時宇一行將方南兄妹安置在祝炎嵐的一處私宅,又匆匆趕到了血魔界,血獅正在自家等他。


    一見時宇,血獅也不多話,帶著他們來到一處壁壘森嚴的宗門。


    幾人站在宗門護陣外靜靜等著迎賓執禮修士的到來,卻許久不見動靜。


    時宇稍稍打量了一下錯落散布的宗門修士,心中十分疑惑,在他所曆中,還從未見過一個宗門把自己周護得如此嚴實,好似軍寨多於宗門。


    “血獅前輩,這是宗門門風還是有什麽大事要發生?”時宇悄悄傳音血獅。


    “往日的第一宗門,行事囂張兼又仇家太多!自那大能隕落,血遊宮就一直如此模樣,膽小的修士往往就這麽被嚇跑了。

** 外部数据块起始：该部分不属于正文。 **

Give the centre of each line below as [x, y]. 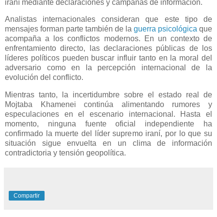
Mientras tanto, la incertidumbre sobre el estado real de [108, 95]
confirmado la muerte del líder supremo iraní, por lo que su [108, 134]
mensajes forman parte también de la [69, 29]
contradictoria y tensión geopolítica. [65, 153]
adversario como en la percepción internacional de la [108, 68]
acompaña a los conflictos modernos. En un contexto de [108, 39]
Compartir [27, 196]
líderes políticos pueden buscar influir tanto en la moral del [108, 58]
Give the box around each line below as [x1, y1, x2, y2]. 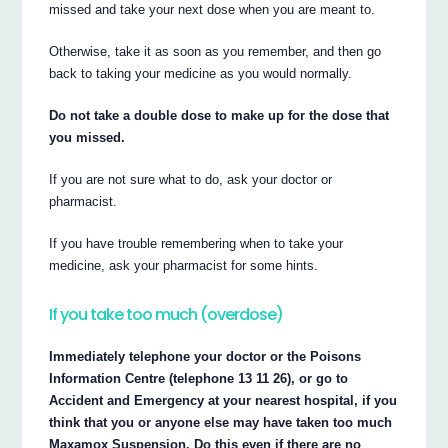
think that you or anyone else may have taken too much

”血獅傳音都省去,直接朗聲道來,引得時宇一愣。


    時宇若有所思的朝著四周看了一圈,笑了笑。


    或明或暗的修士,雖然沒有對時宇一行表出明顯敵意,但時宇能明顯感覺到血遊宮並不歡迎自己,遊離在靈氣中的隱隱排斥,就是腦子最粗的夔三都感覺出來了。


    “公子,這些人很討厭我們啊!”夔三低聲說道。


    時宇看了血獅一眼,見他沒什麽反應,點頭輕聲道:“來而不往非禮也,我們不是來受氣的。”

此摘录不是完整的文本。